彼はその後、破産と勝利を繰り返していき、最終的には資産を残したまま自分で命を絶つこととなりました。

リバモアは多くの失敗から自らの取引手法を作り上げ、破産しても何度も復活を遂げてきたトレーダーですが、そういった実力者でも何かのはずみで大損を被ってしまうことがあるのです。
例え大きな富を短期間で得たとしても、それを驕らず謙虚にトレードを行っていくことが重要になるでしょう。

■安値で買い、高値で売り抜ける

相場には必ず波があり、日本市場を見ていても数か月~半年ほどに数回、株価が数倍になる銘柄も存在します。
安値から10倍になった株を「テンバーガー」などと言いますが、それに乗れれば資産は劇的に増えることになります。
本来株価というのはゆっくりと時間をかけ市場の評価を受け上がり下がりしていくものですが、短期的に暴騰する銘柄は短期の需給、大口の資金流入により株価が短い時間でトぶわけです。
そういった銘柄の売買を推奨するわけではありませんが、その時のチャートを確認しておくことで、次に来る波に対し準備をしておくことが出来るかもしれません。

これは過去におよそ半月で暴騰をした銘柄の日足チャートです。
このように株価が上がるのであれば何かとてつもない好材料が出たと考えますが、実際にはそうではありませんでした。
材料は出るには出ましたが、ここまでの暴騰をするには至らないものです。
ヘッジファンドの大きな資金が入り、連日寄らずのストップ高を繰り返した後に、大口によって株価が釣り上げられる…いわゆる「仕手化」ですね。
そしてその後高値をとった後に大口が売り抜け、個人投資家は見事高値掴みをして損をする、というケースです。

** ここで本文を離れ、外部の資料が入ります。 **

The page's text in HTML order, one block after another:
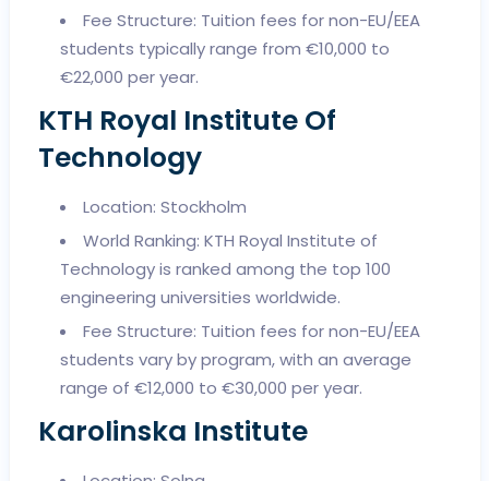
Fee Structure: Tuition fees for non-EU/EEA
students typically range from €10,000 to
€22,000 per year.
KTH Royal Institute Of
Technology
Location: Stockholm
World Ranking: KTH Royal Institute of
Technology is ranked among the top 100
engineering universities worldwide.
Fee Structure: Tuition fees for non-EU/EEA
students vary by program, with an average
range of €12,000 to €30,000 per year.
Karolinska Institute
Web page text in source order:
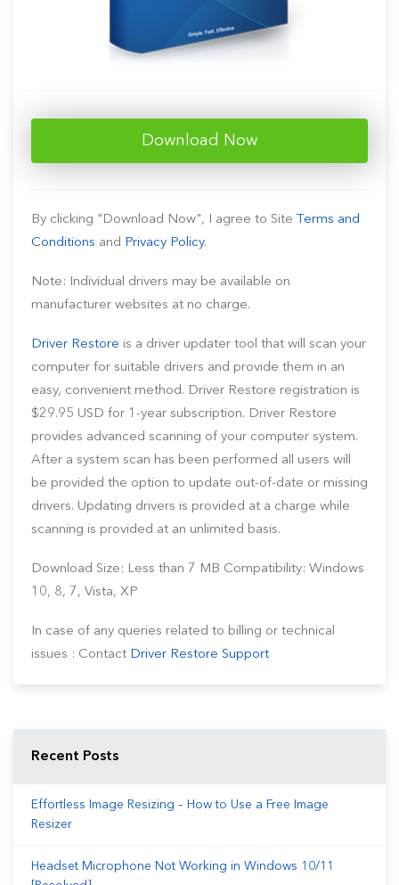
Download Now
By clicking "Download Now", I agree to Site Terms and
Conditions and Privacy Policy.
Note: Individual drivers may be available on
manufacturer websites at no charge.
Driver Restore is a driver updater tool that will scan your
computer for suitable drivers and provide them in an
easy, convenient method. Driver Restore registration is
$29.95 USD for 1-year subscription. Driver Restore
provides advanced scanning of your computer system.
After a system scan has been performed all users will
be provided the option to update out-of-date or missing
drivers. Updating drivers is provided at a charge while
scanning is provided at an unlimited basis.
Download Size: Less than 7 MB Compatibility: Windows
10, 8, 7, Vista, XP
In case of any queries related to billing or technical
issues : Contact Driver Restore Support
Recent Posts
Effortless Image Resizing – How to Use a Free Image
Resizer
Headset Microphone Not Working in Windows 10/11
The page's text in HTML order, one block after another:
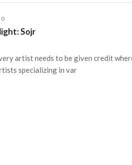
0
Sojr
artist needs to be given credit
specializing in var
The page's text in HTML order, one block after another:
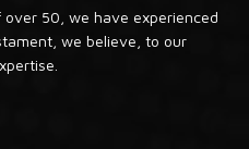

これを初動からとれればかなりの資産増加となりますが、それは非常に難しいです。
こういった相場は馬鹿になってホールドをしたもの勝ちとも言えますが、「頭と尻尾はくれてやれ」というように、欲張ら過ぎずに売り抜けることを意識したいものです。

チャートを見れば分かる通り、タイミングを間違えれば暴落に巻き込まれてしまうことも考えられるわけです。
夢のある株価推移ではありますが、「一夜成金一夜乞食」という格言を忘れず、自分には合わないと思ったら売買をしないのが正常な判断だと言えます。

■正しく負けることが大事

「一夜成金一夜乞食」にならないためには、正しく負けることが重要です。
どんなトレーダーであっても負けたことのない人はいないでしょう。大事なのはその負けから何を学ぶかだと言えるでしょう。
ルール通りに売買をして負けたのであれば、そのルールをより精巧なものに磨き上げていけばよいのです。
株式投資において「欲」というものはどうしても生まれがちです。
しかし、誤った取引で「一夜乞食」になることを避けるように自分のトレードの質を上げていくことこそが、長い目で見て大きな資産を築き上げることにつながるでしょう。